◆ **Materials provided**:

|---|

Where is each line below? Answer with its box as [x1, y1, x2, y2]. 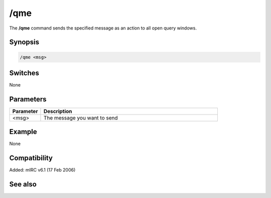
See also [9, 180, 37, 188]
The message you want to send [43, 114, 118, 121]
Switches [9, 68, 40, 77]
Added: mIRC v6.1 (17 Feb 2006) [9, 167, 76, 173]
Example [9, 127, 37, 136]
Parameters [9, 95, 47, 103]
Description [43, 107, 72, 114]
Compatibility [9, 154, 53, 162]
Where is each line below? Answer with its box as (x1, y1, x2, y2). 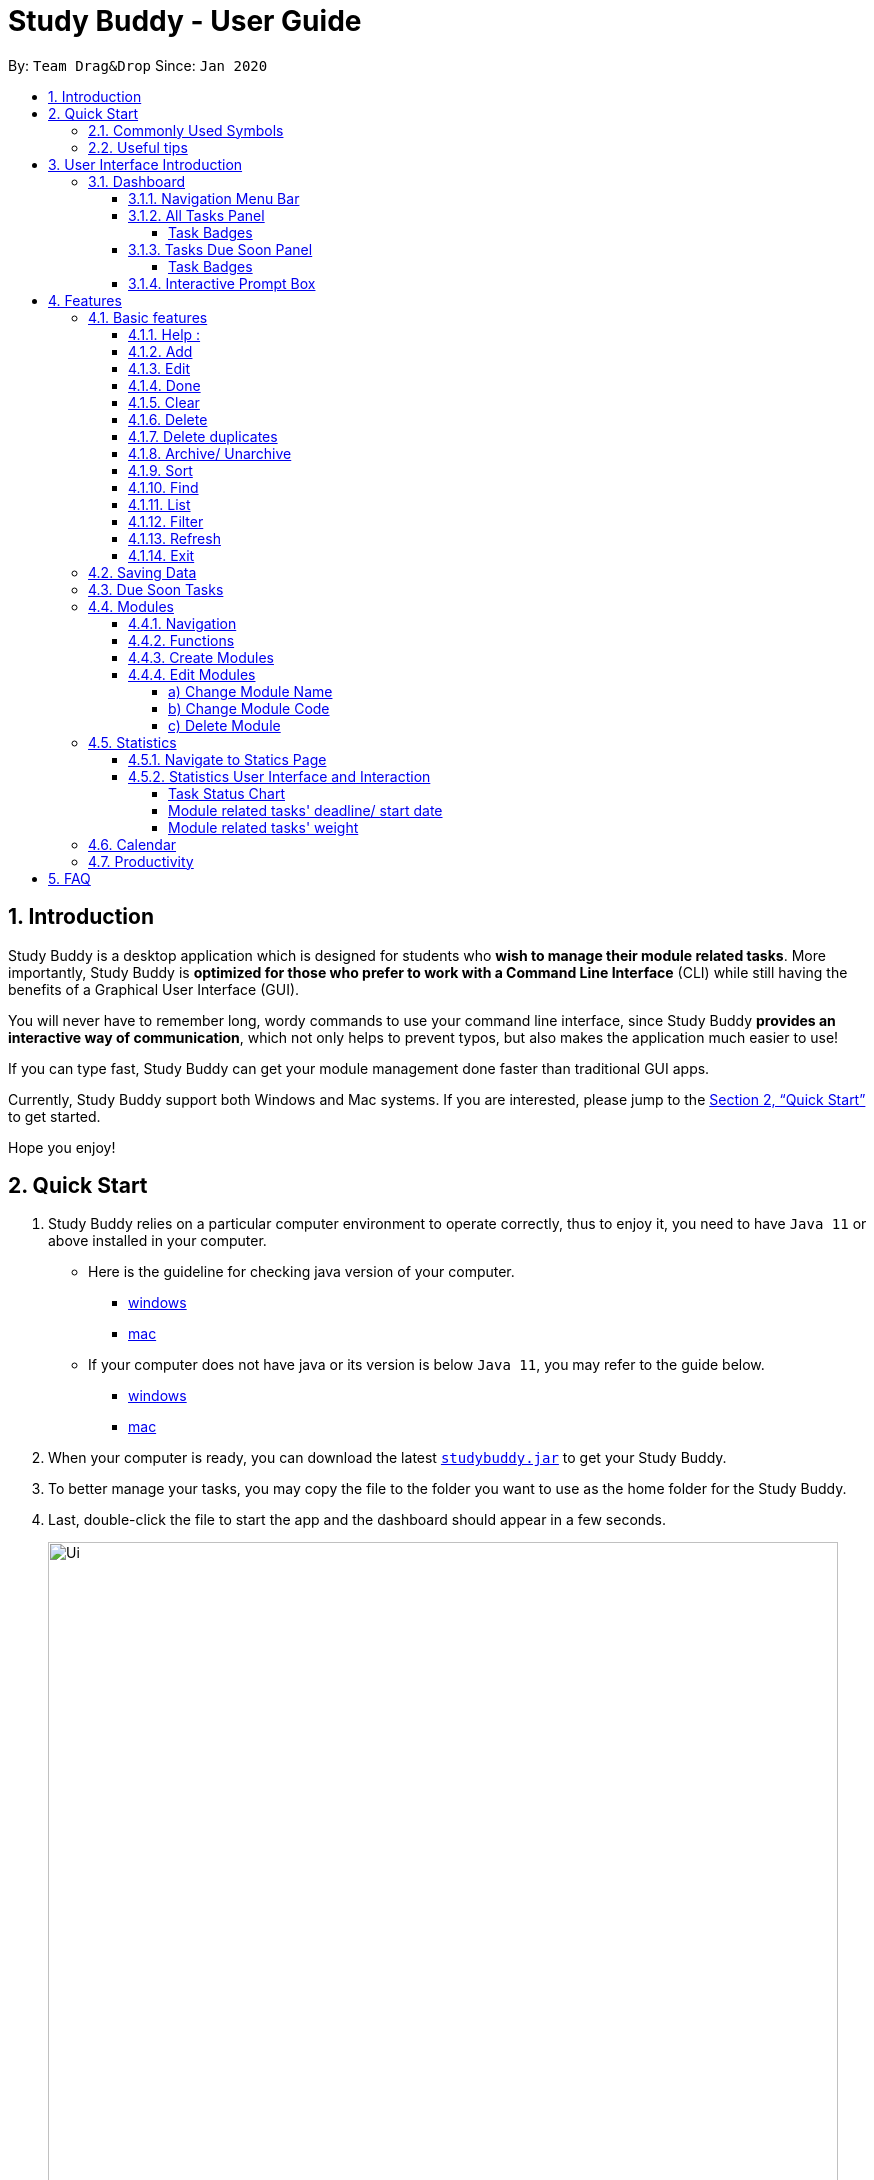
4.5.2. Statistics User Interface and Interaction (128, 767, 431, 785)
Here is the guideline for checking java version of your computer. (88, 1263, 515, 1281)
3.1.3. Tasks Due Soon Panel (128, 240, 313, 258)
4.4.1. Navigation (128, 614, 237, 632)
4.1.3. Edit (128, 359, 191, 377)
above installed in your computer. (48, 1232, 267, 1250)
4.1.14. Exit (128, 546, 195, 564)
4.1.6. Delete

|---|

◆ **Task to carry out**:
The data must come back word for word, with every picture removed.

◆ **Result**:
Where is each line below? Answer with its box as [x1, y1, x2, y2]. 
See also [9, 180, 37, 188]
The message you want to send [43, 114, 118, 121]
Switches [9, 68, 40, 77]
Added: mIRC v6.1 (17 Feb 2006) [9, 167, 76, 173]
Example [9, 127, 37, 136]
Parameters [9, 95, 47, 103]
Description [43, 107, 72, 114]
Compatibility [9, 154, 53, 162]
Where is each line below? Answer with its box as (x1, y1, x2, y2). 
4.5.2. Statistics User Interface and Interaction (128, 767, 431, 785)
Here is the guideline for checking java version of your computer. (88, 1263, 515, 1281)
3.1.3. Tasks Due Soon Panel (128, 240, 313, 258)
4.4.1. Navigation (128, 614, 237, 632)
4.1.3. Edit (128, 359, 191, 377)
above installed in your computer. (48, 1232, 267, 1250)
4.1.14. Exit (128, 546, 195, 564)
4.1.6. Delete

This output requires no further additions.